Life History in a Nutshell
Remember that natural selection results in adaptation, the evolution of characteristics that lead to
high survival and reproduction in the environment of a species. To understand why species differ
in life history, the schedule of survivorship and fecundity, we will consider how different aspects of
life history may have evolved in different environmental conditions. We might intitially expect that,
to maximize the number of offspring they leave, organisms should produce offspring often,
produce many offspring at at time, and live forever. Obviously, they don't, because organisms
have a finite amount of energy.
We can think of life as requiring energy for three basic functions: maintenance, growth, and
reproduction. Energy allocated to one of these functions is not available for others. Thus, putting
energy into growth, which may enhance survival, will decrease the energy available for
reproduction, and vice versa. Similarly, when we consider reproducing, we can note that putting
energy into making many offspring will take energy away from the size of each offspring -organisms can typically produce a few large offspring or many small offspring, but giving that
there is not inifinte energy will not be able to produce many large offspring.
One set of life history theories considers species to fall into one of two categories: r-selected or Kselected (the overall model is called r-K selection.) The terms r and K come from logistic growth:
r refers to the per capita rate of population increase and K refers to the carrying capacity. Here's
how they apply to life history evolution:
Some species will occur in environments that have some kind of unpredictable disturbance, from
a factor such as weather, causing unpredictable adult mortalities. Such species will rarely have
populations grow to carrying capacity, because disturbance will decrease population size
regularly. Such species are predicted by r-K selection to evolve traits that result in rapid
reproduction, and give a high value of the maximum instantaneous per capita population growth
rate (r). Such species are termed r-selected.
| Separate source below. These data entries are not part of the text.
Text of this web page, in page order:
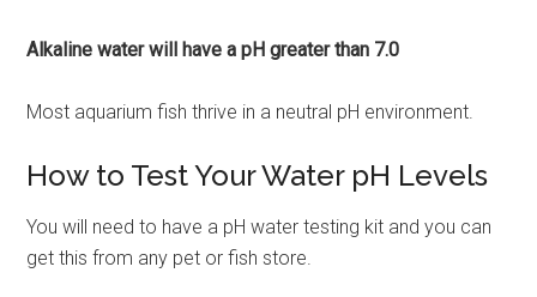
Alkaline water will have a pH greater than 7.0
Most aquarium fish thrive in a neutral pH environment.
How to Test Your Water pH Levels
You will need to have a pH water testing kit and you can
get this from any pet or fish store.
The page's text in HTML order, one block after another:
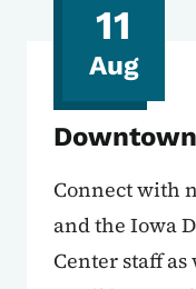
11
Aug
Connect with
and the Iowa
Center staff
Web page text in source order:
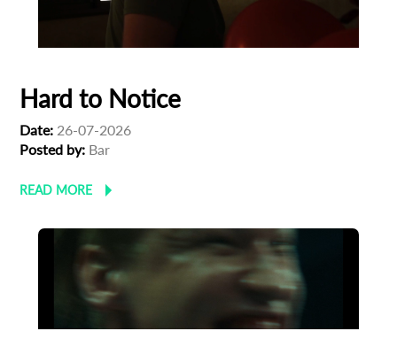
Hard to Notice
Date: 26-07-2026
Posted by: Bar
READ MORE
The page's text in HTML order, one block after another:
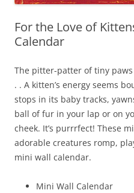
For the Love of
Calendar
The pitter-patter of tiny
. . A kitten’s energy seems
stops in its baby tracks,
ball of fur in your lap or on
cheek. It’s purrrfect! These
adorable creatures romp,
mini wall calendar.
Mini Wall Calendar
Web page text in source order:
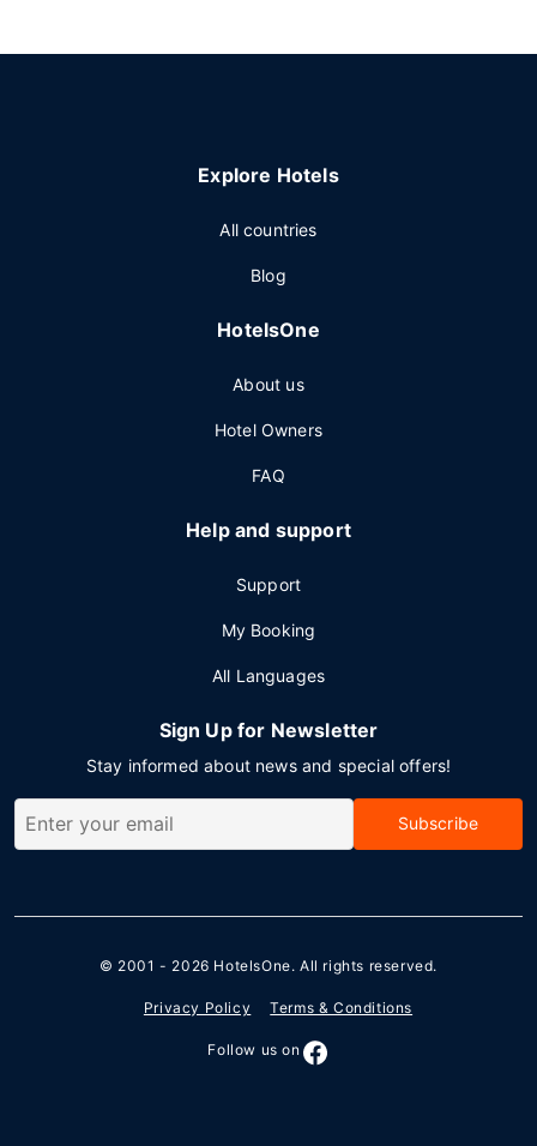
Explore Hotels
All countries
Blog
HotelsOne
About us
Hotel Owners
FAQ
Help and support
Support
My Booking
All Languages
Sign Up for Newsletter
Stay informed about news and special offers!
Subscribe
© 2001 - 2026 HotelsOne. All rights reserved.
Privacy Policy Terms & Conditions
Follow us on
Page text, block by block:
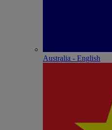
Australia - English
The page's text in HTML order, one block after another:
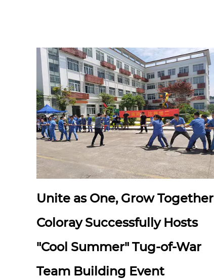
Unite as One, Grow
Coloray Successfully Hosts
"Cool Summer" Tug-of-War
Team Building Event
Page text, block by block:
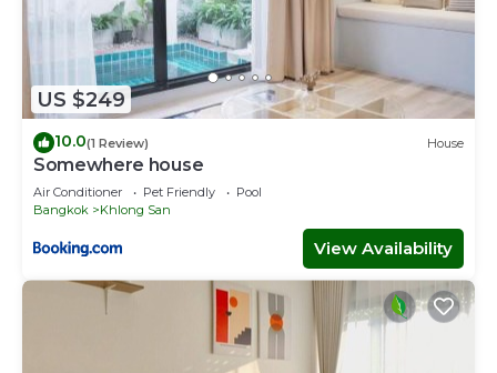
US $249
10.0(1 Review) House
Somewhere house
Air Conditioner Pet Friendly
Pool
Bangkok
Khlong San
View Availability
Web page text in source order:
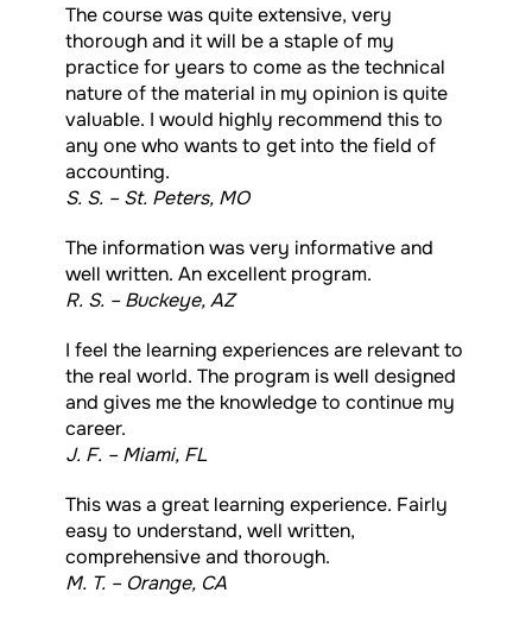
The course was quite extensive, very
thorough and it will be a staple of my
practice for years to come as the technical
nature of the material in my opinion is quite
valuable. I would highly recommend this to
any one who wants to get into the field of
accounting.
S. S. – St. Peters, MO
The information was very informative and
well written. An excellent program.
R. S. – Buckeye, AZ
I feel the learning experiences are relevant to
the real world. The program is well designed
and gives me the knowledge to continue my
career.
J. F. – Miami, FL
This was a great learning experience. Fairly
easy to understand, well written,
comprehensive and thorough.
M. T. – Orange, CA
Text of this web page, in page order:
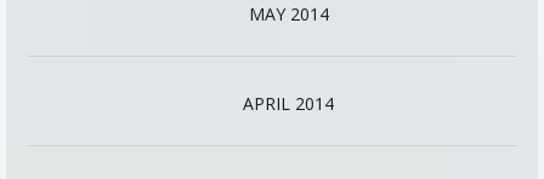
MAY 2014
APRIL 2014
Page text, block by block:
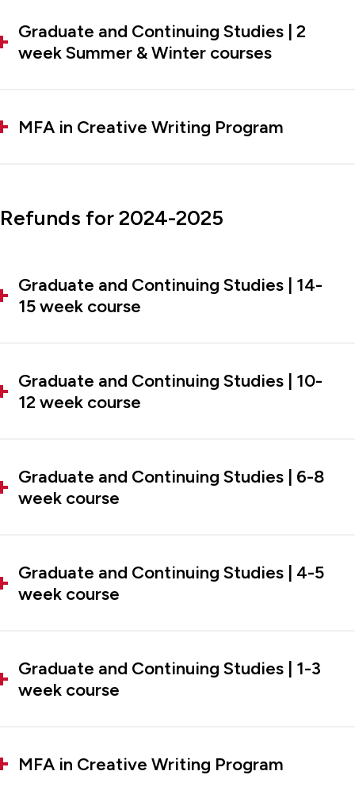
Graduate and Continuing Studies | 2
week Summer & Winter courses
MFA in Creative Writing Program
Refunds for 2024-2025
Graduate and Continuing Studies | 14-
15 week course
Graduate and Continuing Studies | 10-
12 week course
Graduate and Continuing Studies | 6-8
week course
Graduate and Continuing Studies | 4-5
week course
Graduate and Continuing Studies | 1-3
week course
MFA in Creative Writing Program
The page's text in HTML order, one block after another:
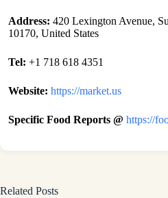
Address: 420 Lexington Avenue,
10170, United States
Tel: +1 718 618 4351
Website: https://market.us
Specific Food Reports @ https://
Related Posts
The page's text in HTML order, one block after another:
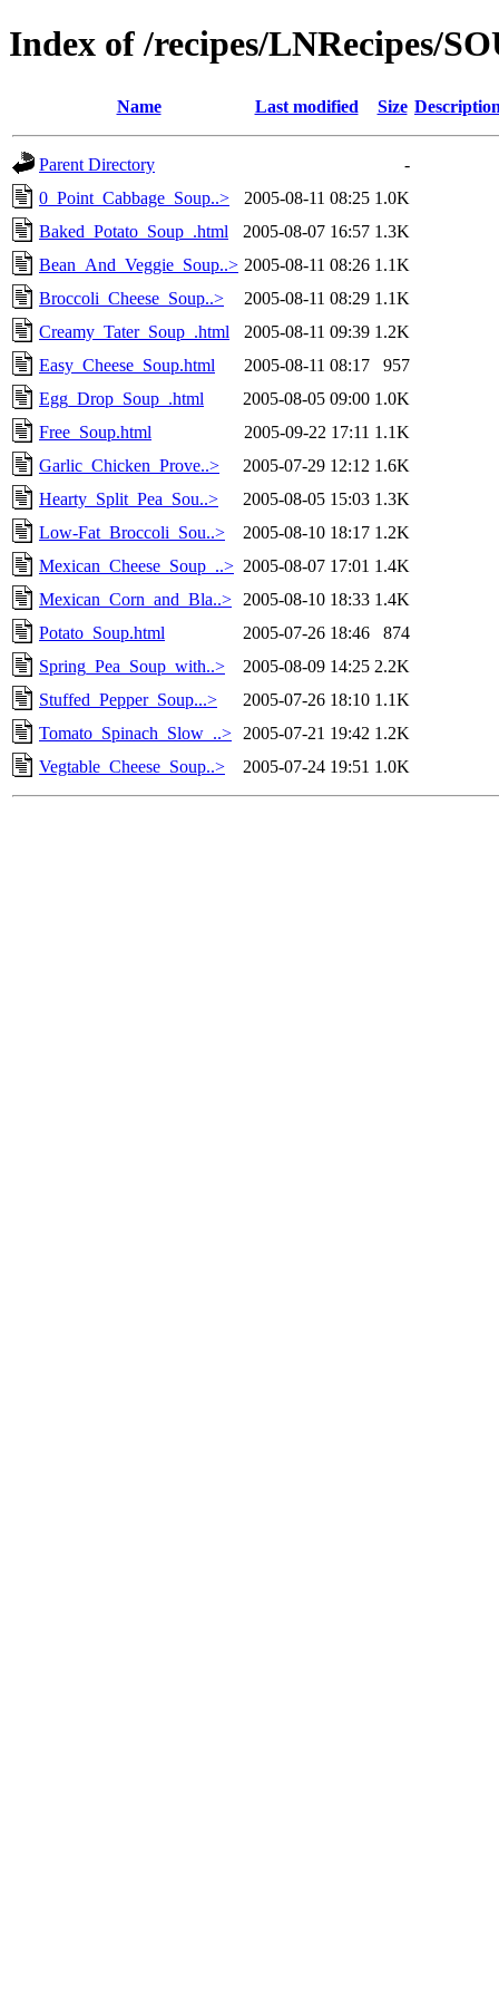
Index of /recipes/LNRecipes/
Name Last modified Size
Parent Directory
-
0_Point_Cabbage_Soup..>
2005-08-11 08:25 1.0K
Baked_Potato_Soup_.html
2005-08-07 16:57 1.3K
Bean_And_Veggie_Soup..> 2005-08-11 08:26 1.1K
Broccoli_Cheese_Soup..>
2005-08-11 08:29 1.1K
Creamy_Tater_Soup_.html
2005-08-11 09:39 1.2K
Easy_Cheese_Soup.html
2005-08-11 08:17
957
Egg_Drop_Soup_.html
2005-08-05 09:00 1.0K
Free_Soup.html
2005-09-22 17:11 1.1K
Garlic_Chicken_Prove..>
2005-07-29 12:12 1.6K
Hearty_Split_Pea_Sou..>
2005-08-05 15:03 1.3K
Low-Fat_Broccoli_Sou..>
2005-08-10 18:17 1.2K
Mexican_Cheese_Soup_..> 2005-08-07 17:01 1.4K
Mexican_Corn_and_Bla..>
2005-08-10 18:33 1.4K
Potato_Soup.html
2005-07-26 18:46
874
Spring_Pea_Soup_with..>
2005-08-09 14:25 2.2K
Stuffed_Pepper_Soup...>
2005-07-26 18:10 1.1K
Tomato_Spinach_Slow_..>
2005-07-21 19:42 1.2K
Vegtable_Cheese_Soup..>
2005-07-24 19:51 1.0K
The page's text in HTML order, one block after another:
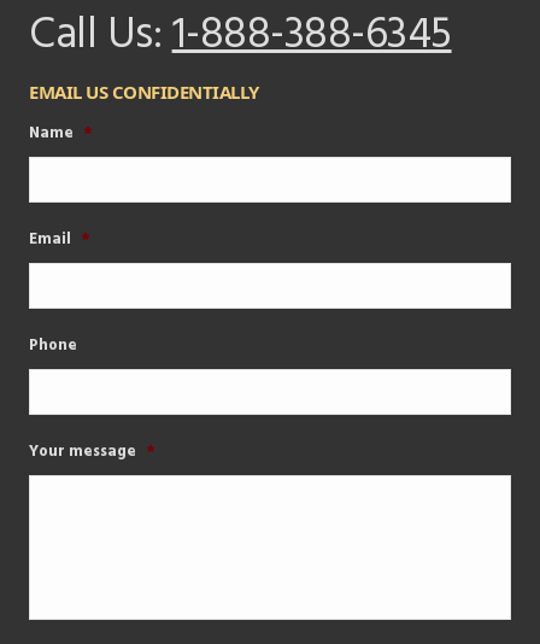
Call Us:1-888-388-6345
EMAIL US CONFIDENTIALLY
Name *
Email *
Phone
Your message *
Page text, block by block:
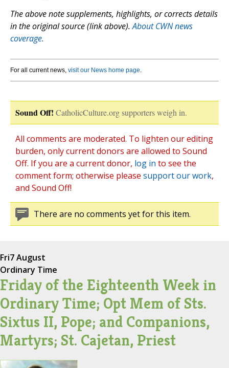
The above note supplements, highlights, or corrects details
in the original source (link above).About CWN news
coverage.
For all current news, visit our News home page.
Sound Off! CatholicCulture.org supporters weigh in.
All comments are moderated. To lighten our editing
burden, only current donors are allowed to Sound
Off. If you are a current donor, log in to see the
comment form; otherwise please support our work,
and Sound Off!
There are no comments yet for this item.
Fri7 August
Ordinary Time
Friday of the Eighteenth Week in
Ordinary Time; Opt Mem of Sts.
Sixtus II, Pope; and Companions,
Martyrs; St. Cajetan, Priest
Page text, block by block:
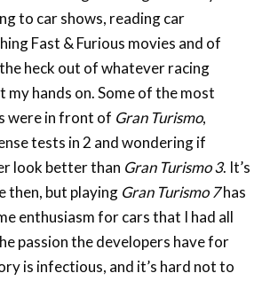
to car shows, reading car
Fast & Furious movies and of
heck out of whatever racing
my hands on. Some of the most
were in front of Gran Turismo,
tests in 2 and wondering if
look better than Gran Turismo 3. It’s
then, but playing Gran Turismo 7has
enthusiasm for cars that I had all
passion the developers have for
is infectious, and it’s hard not to

Other species will occur in constant environments, and will grow to the carrying capacity (K.) At
carrying capacity, there is a high level of intraspecific competition for resources. Species in such
conditions are predicted to evolve traits that result in high competitive ability of adults and
offspring, and are termed K-selected.
The following table shows how r and K selection are predicted to affect life history traits:
r-selected species
K-selected species
reproduce early, because
unpredictable disturbances cause
high mortality, so individuals who
do not reproduce early are likely to
die before reproduction
reproduce later in life because
early reproduction, before large
adult size is attained, will result in
production of small offspring that
are not competitive
produce many offspring at a
time, because since mortality is
high, individuals who save energy
to reproduce more later will
probably die before reproducing
any more, and will have fewer
offspring overall.
produce few offspring at a time,
because producing many offspring
would require producing small
offspring who would not be
competitive.
produce small offspring,
produce large offspring, because
because producing large offspring
would reduce the number of
offspring that can be produced
small offspring would not survive
well (would not be competitive.)
tend to be semelparous. This
means they have all offspring at
one time. This will evolve because
individuals who save energy to
reproduce more later will probably
die before reproducing more, and
will have overall fewer offspring.
tend to be iteroparous. This
means they have many
reproductive bouts during the life
(not just one.) This will evolve
because individuals can only have
a few offspring at a time, to make
them large and competitive, so to
have many offspring requires
having them over many different
reproductive seasons.
have small adults because they
reproduce as early as possible,
before attaining a large size.
have large adults so that they can
produce large, competitive
offspring.
r-K selection has been applied in two ways:


large groups of species have been categorized as r-selected vs. K-selected. For
example, insects have been called r-selected, mammals K-selected. A problem with this
is that there are other reasons for differences between species besides variability versus
constancy of the environment. Insects are all small because have exoskeleton; mammals
can not be that small because they are endothermic. These size differences affect other
aspects of life history (age at maturity, etc.)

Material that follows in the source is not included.